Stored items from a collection
============
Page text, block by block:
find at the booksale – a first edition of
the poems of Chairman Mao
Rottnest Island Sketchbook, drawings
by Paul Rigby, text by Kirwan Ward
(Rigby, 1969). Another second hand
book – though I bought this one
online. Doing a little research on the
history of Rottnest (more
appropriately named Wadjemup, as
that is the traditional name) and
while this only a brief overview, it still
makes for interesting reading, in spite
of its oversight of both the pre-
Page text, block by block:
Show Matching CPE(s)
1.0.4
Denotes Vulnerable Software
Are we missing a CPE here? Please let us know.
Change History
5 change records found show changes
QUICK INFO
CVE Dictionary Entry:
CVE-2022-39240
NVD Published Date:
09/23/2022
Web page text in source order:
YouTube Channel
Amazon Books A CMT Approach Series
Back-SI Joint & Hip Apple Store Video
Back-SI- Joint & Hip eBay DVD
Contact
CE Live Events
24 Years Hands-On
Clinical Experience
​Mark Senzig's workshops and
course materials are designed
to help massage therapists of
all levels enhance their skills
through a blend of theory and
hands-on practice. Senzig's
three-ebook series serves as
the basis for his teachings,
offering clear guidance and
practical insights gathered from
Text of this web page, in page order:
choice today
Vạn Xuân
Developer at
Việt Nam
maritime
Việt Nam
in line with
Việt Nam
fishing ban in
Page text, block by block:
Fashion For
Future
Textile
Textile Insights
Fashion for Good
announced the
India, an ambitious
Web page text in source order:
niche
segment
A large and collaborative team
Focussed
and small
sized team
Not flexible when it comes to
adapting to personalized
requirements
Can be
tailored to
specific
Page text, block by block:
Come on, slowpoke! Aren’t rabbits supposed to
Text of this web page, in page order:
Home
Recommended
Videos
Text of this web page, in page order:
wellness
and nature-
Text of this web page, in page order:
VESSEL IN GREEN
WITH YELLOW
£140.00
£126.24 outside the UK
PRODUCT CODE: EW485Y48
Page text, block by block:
============
Word for word, write out each of the records shown above.

## RESPONSE BOX:
Page text, block by block:
find at the booksale – a first edition of
the poems of Chairman Mao
Rottnest Island Sketchbook, drawings
by Paul Rigby, text by Kirwan Ward
(Rigby, 1969). Another second hand
book – though I bought this one
online. Doing a little research on the
history of Rottnest (more
appropriately named Wadjemup, as
that is the traditional name) and
while this only a brief overview, it still
makes for interesting reading, in spite
of its oversight of both the pre-
Page text, block by block:
Show Matching CPE(s)
1.0.4
Denotes Vulnerable Software
Are we missing a CPE here? Please let us know.
Change History
5 change records found show changes
QUICK INFO
CVE Dictionary Entry:
CVE-2022-39240
NVD Published Date:
09/23/2022
Web page text in source order:
YouTube Channel
Amazon Books A CMT Approach Series
Back-SI Joint & Hip Apple Store Video
Back-SI- Joint & Hip eBay DVD
Contact
CE Live Events
24 Years Hands-On
Clinical Experience
​Mark Senzig's workshops and
course materials are designed
to help massage therapists of
all levels enhance their skills
through a blend of theory and
hands-on practice. Senzig's
three-ebook series serves as
the basis for his teachings,
offering clear guidance and
practical insights gathered from
Text of this web page, in page order:
choice today
Vạn Xuân
Developer at
Việt Nam
maritime
Việt Nam
in line with
Việt Nam
fishing ban in
Page text, block by block:
Fashion For
Future
Textile
Textile Insights
Fashion for Good
announced the
India, an ambitious
Web page text in source order:
niche
segment
A large and collaborative team
Focussed
and small
sized team
Not flexible when it comes to
adapting to personalized
requirements
Can be
tailored to
specific
Page text, block by block:
Come on, slowpoke! Aren’t rabbits supposed to
Text of this web page, in page order:
Home
Recommended
Videos
Text of this web page, in page order:
wellness
and nature-
Text of this web page, in page order:
VESSEL IN GREEN
WITH YELLOW
£140.00
£126.24 outside the UK
PRODUCT CODE: EW485Y48
Page text, block by block:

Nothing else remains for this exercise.